A.6 Sample Size

Figure A.6: A fundamental difference exists between a distribution’s standard deviation and the standard error in a sample of points. Circles and squares arise from two distributions having the same standard deviation, 0.1, but different means, 0.49 and 0.51, respectively. Sampling just 20 points from each distribution results in rather poor estimates of the standard deviation, given by the thick bars, and overlapping standard errors, the thin bars, that do not resolve the differences between the distributions’ means. Increasing the sample sizes to 50 and 100 provide better estimates of the standard deviations, and the standard errors shrink enough to distinguish the differing means.

Imagine some process that has an outcome governed partly by chance and partly by mechanisms. Something more complicated than just a coin flip with a heads or tails outcome, more like flipping 100 coins, which, on average would produce 50 heads and 50 tails. A distribution of outcomes like that one has a mean, or average value, and some width, like a bell curve. A standard deviation—which mustn’t be confused with a study’s standard error (explained below) — provides the most common measure of the distribution’s width. If a scientist undertakes a single measurement from an experiment whose outcome follows a particular distribution, about 68% of the time the experiment’s result will fall between the mean minus the standard deviation and the mean plus the standard deviation.

I produced my figure here using a computer program to sample two different “normal” distributions[5], and again think bell curves. My distributions, which I’ve plotted as circles and squares, have slightly different means, 0.49 and 0.51, respectively, and identical standard deviations, 0.1.[6]

The standard deviation of a distribution is very different from the standard error in a sample of measurements. The former involves the width of the distribution and the latter estimates how accurately an experiment estimates the distribution’s mean. In the figure I show, between (and alongside) the circles and squares for each set, the averages, standard errors, and standard deviations. Each “x” marks the sample average, the thinner error bars closest to the x delimit the standard error, and the thicker error bars at the ends mark the standard deviation.

First, notice how the standard deviation error bars change length between sample sizes 20 and 50, but hardly at all between sample sizes 50 and 100. Experiments with large sample sizes provide good estimates of the underlying distributions, at least as measured by distribution width.

Second, standard errors decrease as an experiment’s sample size increases.

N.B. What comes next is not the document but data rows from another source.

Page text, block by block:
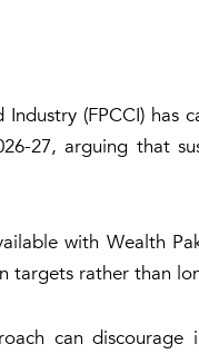
(FPCCI)
27, arguing that
with Wealth
rather than
can
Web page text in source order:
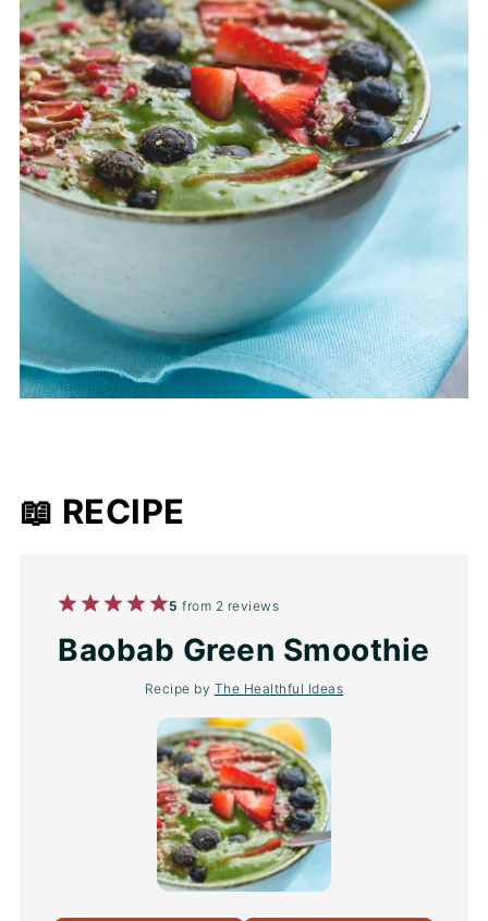
📖 RECIPE
5
Stars
4
Stars
3
Stars
2
Stars
1
Star
5 from 2 reviews
Baobab Green Smoothie
Recipe by The Healthful Ideas
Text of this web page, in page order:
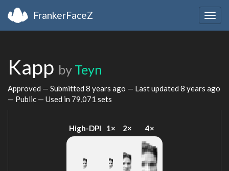
FrankerFaceZ
Kapp by Teyn
Approved — Submitted 8 years ago — Last updated 8 years ago
— Public — Used in 79,071 sets
High-DPI 1× 2× 4×
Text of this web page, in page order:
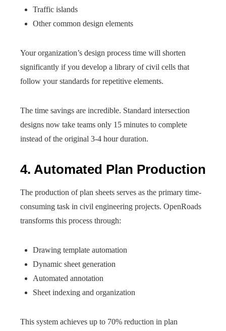
Traffic islands
Other common design elements
Your organization’s design process time will shorten
significantly if you develop a library of civil cells that
follow your standards for repetitive elements.
The time savings are incredible. Standard intersection
designs now take teams only 15 minutes to complete
instead of the original 3-4 hour duration.
4. Automated Plan Production
The production of plan sheets serves as the primary time-
consuming task in civil engineering projects. OpenRoads
transforms this process through:
Drawing template automation
Dynamic sheet generation
Automated annotation
Sheet indexing and organization
This system achieves up to 70% reduction in plan
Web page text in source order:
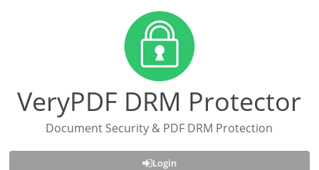
VeryPDF DRM Protector
Document Security & PDF DRM Protection
Login
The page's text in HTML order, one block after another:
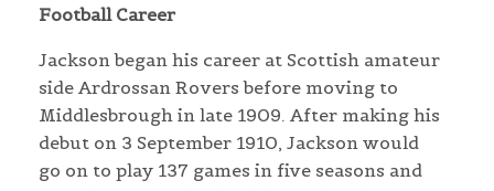
Football Career
Jackson began his career at Scottish amateur
side Ardrossan Rovers before moving to
Middlesbrough in late 1909. After making his
debut on 3 September 1910, Jackson would
go on to play 137 games in five seasons and
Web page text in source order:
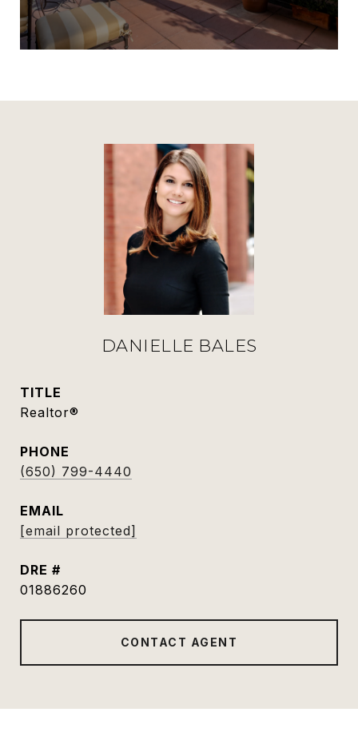
DANIELLE BALES
TITLE
Realtor®
PHONE
(650) 799-4440
EMAIL
[email protected]
DRE #
01886260
CONTACT AGENT
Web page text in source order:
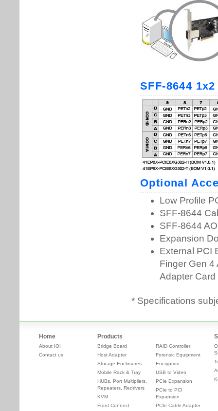
* Specifications
Home
About IOI
Contact us
Products
Bridge Board
Host Adapter
Storage Enclosures
Mobile Rack & Tray
HUBs, Port Multipliers,
Repeaters, Redrivers
KVM
Front Connect
RAID Controller
Forensic Equipment
Encryption
USB to Video
PCIe Expansion
PCIe to PCI
Expansion
PCIe Cable Adapter
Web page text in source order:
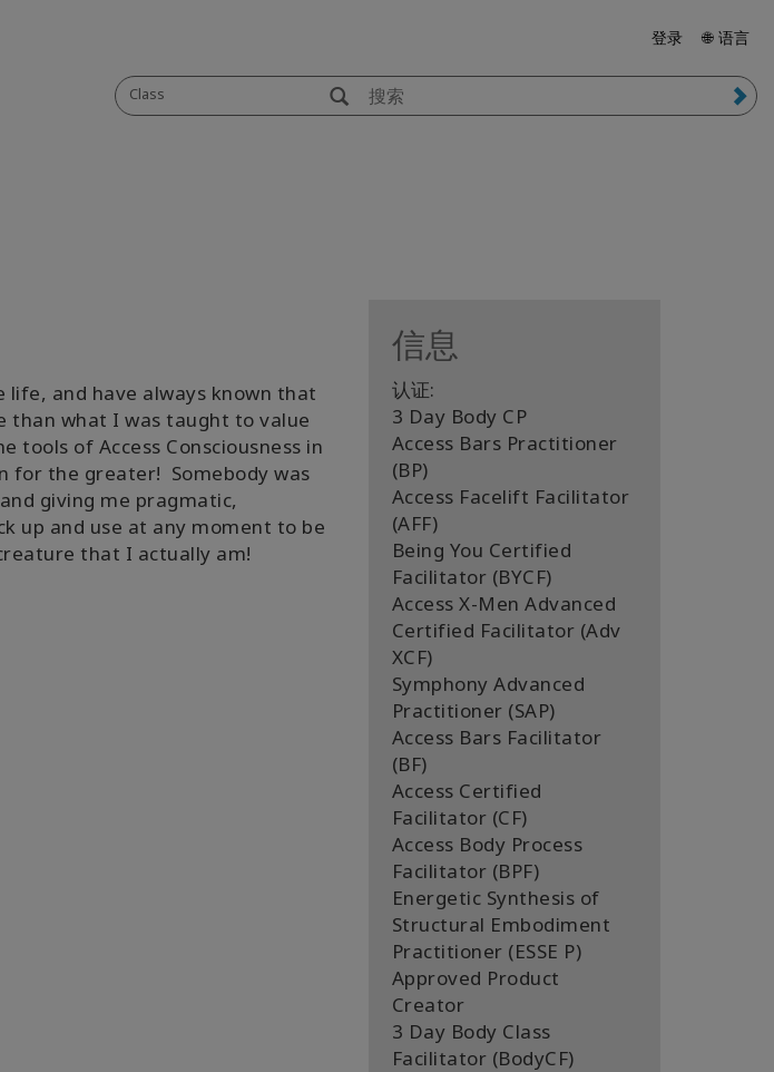
登录 🌐 语言
Class
life, and have always known that
than what I was taught to value
tools of Access Consciousness in
for the greater! Somebody was
giving me pragmatic,
up and use at any moment to be
that I actually am!
信息
认证:
3 Day Body CP
Access Bars Practitioner
(BP)
Access Facelift Facilitator
(AFF)
Being You Certified
Facilitator (BYCF)
Access X-Men Advanced
Certified Facilitator (Adv
XCF)
Symphony Advanced
Practitioner (SAP)
Access Bars Facilitator
(BF)
Access Certified
Facilitator (CF)
Access Body Process
Facilitator (BPF)
Energetic Synthesis of
Structural Embodiment
Practitioner (ESSE P)
Approved Product
Creator
3 Day Body Class
Facilitator (BodyCF)

Statisticians proved that an experiment’s standard error equals the underlying distribution’s standard deviation divided by √N, where N equals the sample size. Given this connection, quadrupling the sample size only halves the standard error.

Third, the standard error represents how accurately an experiment estimates the distribution’s mean. For example, compare the means and standard errors from the N = 20 experiment with the those of the N = 100 experiment. Small sample size experiments don’t estimate means terribly well, but their standard errors cover the actual means, well-estimated by the large sample size experiment.

Finally, scientists invoke statistical tests to decide whether two averages differ; for example, are there different social benefits in barren versus green environments? These tests try to distinguish differences between the estimated averages for the N = 20 experiment, where detection is impossible, and the N = 100 experiment, where the difference is clear.

—————————-

[5]Normal distributions are a more technical name for the “bell-curves” sometimes mentioned more informally. They also go by the name Gaussian distribution. I could show the formula, but more complete descriptions can be found elsewhere because they’re so normal.

[6]I gave both distributions the same standard deviation, 0.1, meaning roughly 68% of the points will fall between 0.39 (0.41) and 0.59 (0.61), verified by the really dark region in those bands for the high sample size example.